## DATASET CONTENT:
>>>>

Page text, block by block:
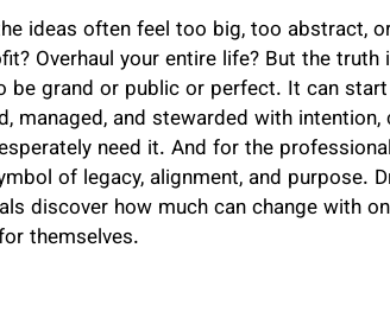
ideas often feel too big, too abstract,
Overhaul your entire life? But the truth
be grand or public or perfect. It can
managed, and stewarded with intention,
need it. And for the
of legacy, alignment, and purpose.
discover how much can change with
themselves.

<<<<

## ASSIGNED TASK:
Retrieve each line from the records above where the word "with" occurs.

## EXPECTED ANSWER:
managed, and stewarded with intention,
discover how much can change with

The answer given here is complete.